▶ _Data for analysis_

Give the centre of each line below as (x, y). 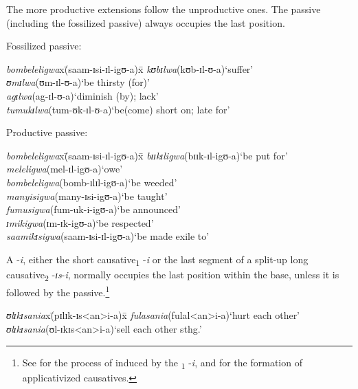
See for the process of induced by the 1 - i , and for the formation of (162, 363)
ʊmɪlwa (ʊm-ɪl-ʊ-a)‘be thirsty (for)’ (78, 82)
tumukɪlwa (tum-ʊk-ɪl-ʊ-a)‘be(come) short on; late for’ (118, 109)
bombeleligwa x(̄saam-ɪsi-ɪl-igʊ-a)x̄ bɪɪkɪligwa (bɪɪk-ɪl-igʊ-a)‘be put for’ (147, 155)
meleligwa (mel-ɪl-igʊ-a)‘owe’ (65, 169)
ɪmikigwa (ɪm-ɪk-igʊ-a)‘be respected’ (80, 222)
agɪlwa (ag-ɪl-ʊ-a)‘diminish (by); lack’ (82, 95)
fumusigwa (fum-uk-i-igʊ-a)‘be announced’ (93, 209)
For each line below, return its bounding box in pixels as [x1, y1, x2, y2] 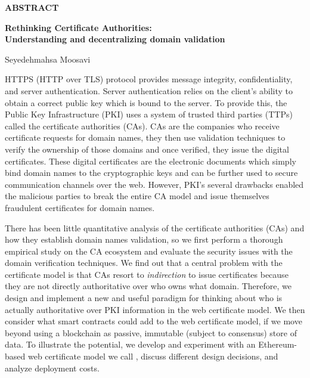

▶ _Your goal_
Leaving aside the images, write out the entries above word for word.

▶ _Solution to this problem_
Give the centre of each line below as (x, y). 
See for the process of induced by the 1 - i , and for the formation of (162, 363)
ʊmɪlwa (ʊm-ɪl-ʊ-a)‘be thirsty (for)’ (78, 82)
tumukɪlwa (tum-ʊk-ɪl-ʊ-a)‘be(come) short on; late for’ (118, 109)
bombeleligwa x(̄saam-ɪsi-ɪl-igʊ-a)x̄ bɪɪkɪligwa (bɪɪk-ɪl-igʊ-a)‘be put for’ (147, 155)
meleligwa (mel-ɪl-igʊ-a)‘owe’ (65, 169)
ɪmikigwa (ɪm-ɪk-igʊ-a)‘be respected’ (80, 222)
agɪlwa (ag-ɪl-ʊ-a)‘diminish (by); lack’ (82, 95)
fumusigwa (fum-uk-i-igʊ-a)‘be announced’ (93, 209)
For each line below, return its bounding box in pixels as [x1, y1, x2, y2] 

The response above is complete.